You’ve probably heard one very common misconception about how it’s best to train each muscle group only once weekly for maximum gains. That’s because, they explain, that training them more often makes the muscle fibers break down and so you lose the gains you were supposed to have. However, scientific evidence says otherwise, according to Stefan de Kort from anabolicbodies.com, research has found that bodybuilders, powerlifters, and individuals training for hypertrophy generally, achieve double or triple the gains when they increase the frequency of training the same muscle group more than once a week. The key, research says, is to do that at least 48 hours apart. That’s why it’s important to not train the same muscle group two consecutive days.

Gaining Strength Vs. Building Muscles

Another important point to ponder when it comes to muscles, is that you can do the same exercise and number of sets, and yet get different results. That’s because the key lies in the number of repetitions you perform, which should differ depending on whether you’re training for strength or for hypertrophy (increased muscle mass).

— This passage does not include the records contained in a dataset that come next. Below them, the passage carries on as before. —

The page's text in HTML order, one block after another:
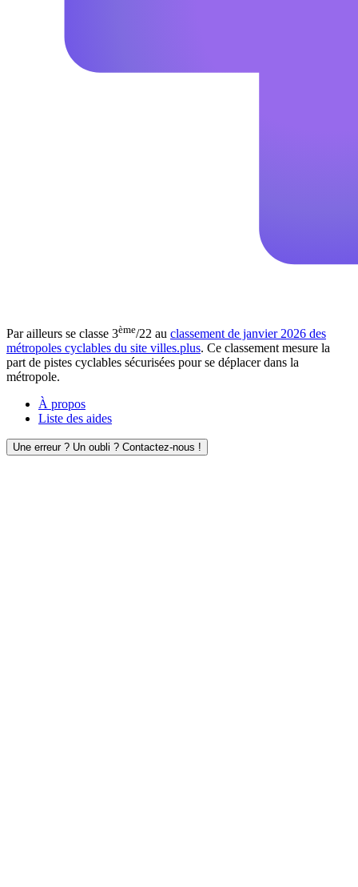
Par ailleurs se classe 3ème/22 au classement de janvier 2026 des
métropoles cyclables du site villes.plus. Ce classement mesure la
part de pistes cyclables sécurisées pour se déplacer dans la
métropole.
À propos
Liste des aides
Une erreur ? Un oubli ? Contactez-nous !
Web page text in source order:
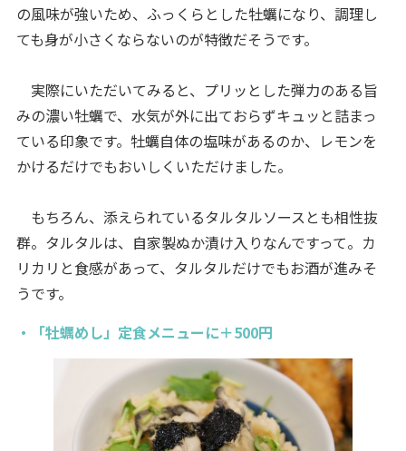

If you’re training for gaining muscle strength, the range of your reps should fall between the 6 to 8 range. For hypertrophy training, your reps should fall between 8 and 12 reps. In this sense, the weight you’re training with shouldn’t be too easy for you, neither should be impossible to last you through the reps. It should be moderately challenging, so when you start getting used to the current weights, it’s time to hype them up.

Usually, you can’t train for one without the other, especially if you’re going for hypertrophy. So it’s a good idea to start your first two weeks of training with building your strength, and then start your hypertrophy training starting the 3 week.

Getting Your Beach Body Ready

No matter your genetic disposition, there are always ways to override them – if you insist on doing so. To do so, it’s important to understand how different your body can react to training and diet, the training frequency you should follow, and how to train to get the results you want. Once you figure out your workout schedule, all that’s left is to start pumping.